Tym większe zdziwienie inwestorów wywołała publikowana dzień później dynamika samej produkcji przemysłowej za analogiczny okres. Odczyt na poziomie -0,9% m/m był znacznie słabszy od oczekiwanego wzrostu o 1,5% m/m. Niewykluczone jest zatem, że poprawa w sferze zamówień przełoży się na samą produkcję dopiero w kolejnych miesiącach. Z gospodarki Niemiec poznaliśmy również odczyt dynamiki inflacji CPI, która zgodnie z oczekiwaniami nie zmieniła się w relacji rok do roku i tym samym potwierdziła odległość perspektywy zacieśniania polityki monetarnej w Strefie Euro.
Raport agendy ONZ
Po poniedziałkowym Święcie Pracy w USA, kiedy to tamtejsze instytucje finansowe były wyłączone z handlu, wtorek upłynął pod znakiem silnej przeceny amerykańskiej waluty. Bezpośrednim impulsem do wyprzedaży „zielonego” był raport Konferencji Narodów Zjednoczonych ds. Handlu i Rozwoju – organu ONZ. Sugerowano w nim konieczność „gruntownej rewizji systemu walutowego”, która polegałaby na stworzeniu nowej waluty na kształt SDR, a także światowego banku rezerwowego, który regulowałby emisję tego pieniądza.
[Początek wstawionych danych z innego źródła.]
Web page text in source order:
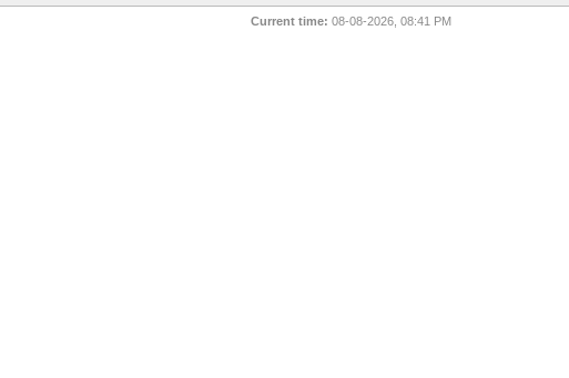
Current time: 08-08-2026, 08:41 PM

Tego typu propozycje, pomimo, iż nie są nowe, to pojawiają się coraz częściej. Ekonomiści są jednak zgodni, że tak znacząca zmiana wymaga czasu i możliwe, że cały proces zajmie jeszcze kilka dekad.
Figury z USA
Publikowane w tym tygodniu dane zza oceanu miały całościowo pozytywny wydźwięk. W środę opublikowana została Beżowa Księga FEDu. Wynika z niej, że w większości regionalnych oddziałów Rezerwy Federalnej można dostrzec objawy stabilizacji. Wskazuje się jednak na wciąż słabą sprzedaż detaliczną i złą sytuację na rynku pracy. Taki komunikat sprawił, że publikowana w czwartek liczba nowych wniosków o zasiłek dla bezrobotnych przybrała na wadze. Jej odczyt na poziomie 550 tys. był z kolei znacznie lepszy od prognoz i oznaczał spadek o 27 tysięcy. Równocześnie wyszły również dane na temat amerykańskiego bilansu handlu zagranicznego, w przypadku którego deficyt okazał się co prawda większy niż sądzono, ale zanotowano przyrost zarówno importu jak i eksportu. Na efekty dobrych publikacji nie trzeba było dużo czekać. Indeks S&P500 krótko po publikacji zaliczył nowe, tegoroczne szczyty.
Zachowanie głównej pary
Po gwałtownej wtorkowej przecenie, negatywny sentyment do dolara utrzymał się aż do końca. W piątkowe południe kurs EUR/USD ponownie przekraczał poziom 1,4600, wobec tygodniowego minimum na 1,4298. Warto również zaznaczyć, że całemu ruchowi towarzyszyła niezwykle duża zmienność. W nadchodzącym tygodniu można się zatem spodziewać pewnej stabilizacji lub nawet korekty. Jej zasięg ograniczyć mogą ewentualne, lepsze od prognoz dane makro, które spowodują kolejny odwrót od bezpiecznych papierów denominowanych w dolarach.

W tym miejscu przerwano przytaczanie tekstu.